2022-06-07T23:54:45.968-04:00   time="2022-06-08T03:54:45Z" level=info msg="getting SCIM Groups Members"
2022-06-08T00:03:50.430-04:00   time="2022-06-08T04:03:50Z" level=info msg="reconciling groups members" idp=94 scim=12408

Thinking about this problem overnight, the state should be split into groups, users and one file per group_membership. I managed to get this back to operational state at a 14min mark, but I had to deactivate (comment out code, compile, upload, execute) for each one of the steps. The group membership alone took 14min.

If we split the files like mentioned, it would be possible to paginate and perform the sync of group members on a per page basis, it would store the state file per group_member, and it could easily skip the ones already mapped, and consequently be able to resume changes in case one execution time limit ends.

obscurerichard commented 2 years ago

If the batch of changes grows too large, this will inevitably grow beyond the 15 minute Lambda execution time. It might also be worth exploring whether an async architecture where a batch of changes gets chunked up into messages and sent via SQS to a lambda function that processes these in batches would be in order.

sonrai-doyle commented 2 years ago

I'd be very excited to see this feature come through. I've had it happen a couple times in the last 2 weeks.

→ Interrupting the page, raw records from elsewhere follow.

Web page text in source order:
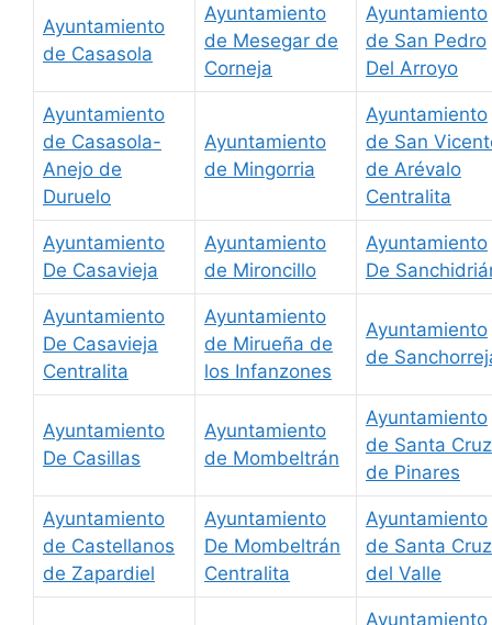
Ayuntamiento
de Casasola
Ayuntamiento
de Mesegar de
Corneja
Ayuntamiento
de San Pedro
Del Arroyo
Ayuntamiento
de Casasola-
Anejo de
Duruelo
Ayuntamiento
de Mingorria
Ayuntamiento
de San
de Arévalo
Centralita
Ayuntamiento
De Casavieja
Ayuntamiento
de Mironcillo
Ayuntamiento
De
Ayuntamiento
De Casavieja
Centralita
Ayuntamiento
de Mirueña de
los Infanzones
Ayuntamiento
de
Ayuntamiento
De Casillas
Ayuntamiento
de Mombeltrán
Ayuntamiento
de Santa Cruz
de Pinares
Ayuntamiento
de Castellanos
de Zapardiel
Ayuntamiento
De Mombeltrán
Centralita
Ayuntamiento
de Santa Cruz
del Valle
Ayuntamiento
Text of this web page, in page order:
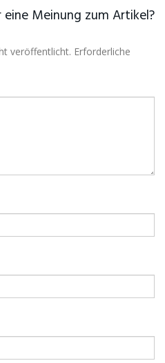
Meinung zum Artikel?
veröffentlicht. Erforderliche
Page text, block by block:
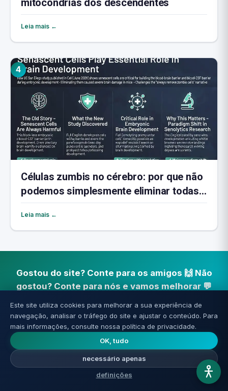
Leia mais ←
4
Células zumbis no cérebro: por que não
podemos simplesmente eliminar todas
elas
Leia mais ←
Gostou do site? Conte para os amigos 🙌 Não
gostou? Conte para nós e vamos melhorar 💬
📲 Compartilhe no WhatsApp
🔗 Copie o link Conte-nos
Este site utiliza cookies para melhorar a sua experiência de
navegação, analisar o tráfego do site e ajustar o conteúdo. Para
mais informações, consulte nossa política de privacidade.
OK, tudo
necessário apenas
definições

m1keil commented 2 years ago

Just a drive by comment from someone who is evaluating solutions for that lack of SCIM support between AWS and Google Workspace:

Maybe instead of deleting immidietly, you can mark it as candidate for deletion with a due date (say in 3 days). Remove the mark when/if Google API gets back to its old self. And actually remove after mark expires.

laurentdelosieresfact commented 1 year ago

Hello,

We experienced the same issue with Google on May 5th. We got one group deleted and recreated from scratch. However, since the terraform was not applied, no role was attached to the new group and thus employees were not able to enter. Fortunately, this did not affect people who were on oncall. Since we are delegating the role attribution to terraform, we would also prefer delegating group creation/deletion to terraform. In the "--sync-method", there is only one value "groups", could we add "users" too (so we can synchronize users only that belong to the groups specified in the configuration) ?

Best, L.